------ DATA TO EXAMINE ------

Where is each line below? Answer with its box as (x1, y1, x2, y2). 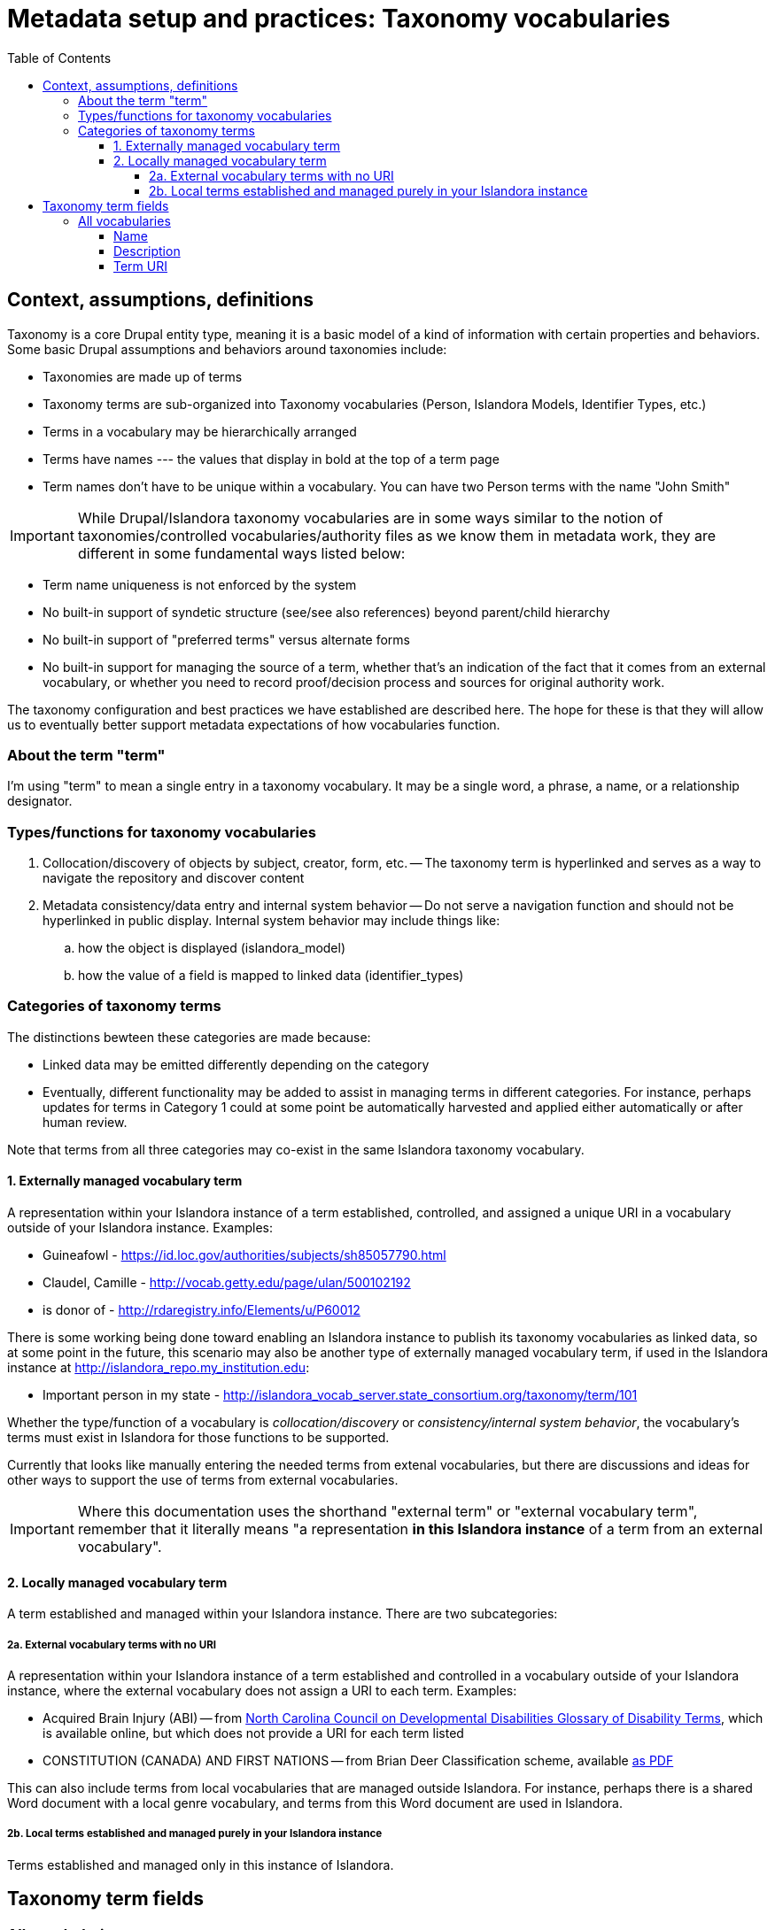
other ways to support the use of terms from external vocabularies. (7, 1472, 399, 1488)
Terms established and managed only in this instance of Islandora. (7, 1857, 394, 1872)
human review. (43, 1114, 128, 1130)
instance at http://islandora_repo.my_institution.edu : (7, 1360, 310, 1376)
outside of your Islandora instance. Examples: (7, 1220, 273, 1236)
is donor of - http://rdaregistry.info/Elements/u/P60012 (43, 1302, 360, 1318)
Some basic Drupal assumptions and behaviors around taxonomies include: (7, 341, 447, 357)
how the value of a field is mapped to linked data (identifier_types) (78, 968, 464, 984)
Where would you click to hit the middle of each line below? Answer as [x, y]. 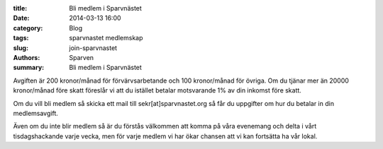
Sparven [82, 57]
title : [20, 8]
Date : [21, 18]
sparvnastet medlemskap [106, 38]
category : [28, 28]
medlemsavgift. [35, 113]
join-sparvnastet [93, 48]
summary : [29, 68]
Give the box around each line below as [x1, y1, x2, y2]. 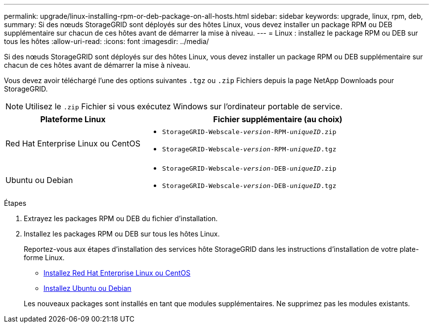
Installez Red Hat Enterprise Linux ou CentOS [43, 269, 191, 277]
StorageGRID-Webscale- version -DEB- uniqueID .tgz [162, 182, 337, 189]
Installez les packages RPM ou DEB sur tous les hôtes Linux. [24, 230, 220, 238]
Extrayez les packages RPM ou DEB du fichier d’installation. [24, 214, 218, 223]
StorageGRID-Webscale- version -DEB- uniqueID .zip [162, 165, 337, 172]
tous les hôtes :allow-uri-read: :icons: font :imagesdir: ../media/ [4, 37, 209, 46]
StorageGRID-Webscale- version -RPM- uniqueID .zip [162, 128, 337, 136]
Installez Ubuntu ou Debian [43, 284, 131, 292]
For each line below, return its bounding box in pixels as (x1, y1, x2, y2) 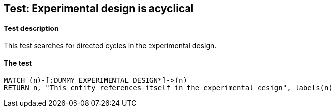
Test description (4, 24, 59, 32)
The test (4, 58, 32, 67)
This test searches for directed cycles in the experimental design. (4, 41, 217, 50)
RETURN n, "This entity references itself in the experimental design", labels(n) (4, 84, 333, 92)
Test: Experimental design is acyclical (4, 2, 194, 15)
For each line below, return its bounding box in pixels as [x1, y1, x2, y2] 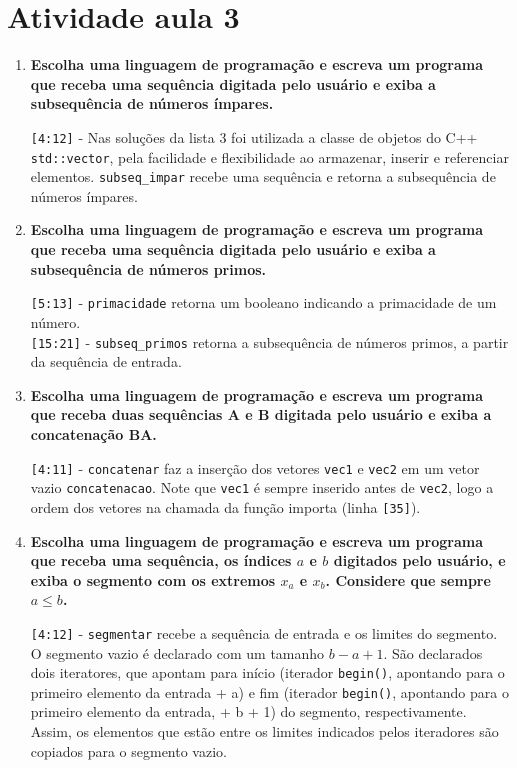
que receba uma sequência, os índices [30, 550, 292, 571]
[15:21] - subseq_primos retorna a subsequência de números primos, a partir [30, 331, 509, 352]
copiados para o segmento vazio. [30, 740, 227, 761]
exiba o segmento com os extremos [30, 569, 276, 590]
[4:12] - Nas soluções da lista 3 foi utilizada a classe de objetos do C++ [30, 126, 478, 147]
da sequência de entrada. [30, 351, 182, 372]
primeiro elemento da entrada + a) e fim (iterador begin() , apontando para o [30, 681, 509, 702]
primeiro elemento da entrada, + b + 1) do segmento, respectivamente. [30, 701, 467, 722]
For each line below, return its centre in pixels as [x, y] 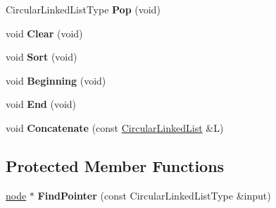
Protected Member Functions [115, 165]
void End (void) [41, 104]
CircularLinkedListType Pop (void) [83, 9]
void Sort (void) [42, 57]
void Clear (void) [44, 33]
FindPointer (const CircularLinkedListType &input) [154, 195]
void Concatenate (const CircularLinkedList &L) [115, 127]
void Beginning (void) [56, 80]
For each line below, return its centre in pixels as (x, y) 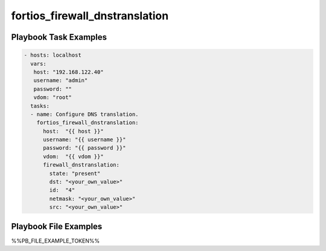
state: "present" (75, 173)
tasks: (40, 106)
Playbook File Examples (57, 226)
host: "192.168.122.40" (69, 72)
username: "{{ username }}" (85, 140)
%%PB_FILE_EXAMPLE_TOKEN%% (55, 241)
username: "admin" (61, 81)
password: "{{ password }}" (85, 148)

------

The answer must be the lines above from the one containing "The test (4, 58, 32, 67)" through the one containing "que receba uma", reproduced exactly, with no pictures and nothing else.

> TASK RESPONSE
The test (4, 58, 32, 67)
This test searches for directed cycles in the experimental design. (4, 41, 217, 50)
RETURN n, "This entity references itself in the experimental design", labels(n) (4, 84, 333, 92)
Test: Experimental design is acyclical (4, 2, 194, 15)
For each line below, return its bounding box in pixels as [x1, y1, x2, y2] 
que receba uma sequência, os índices [30, 550, 292, 571]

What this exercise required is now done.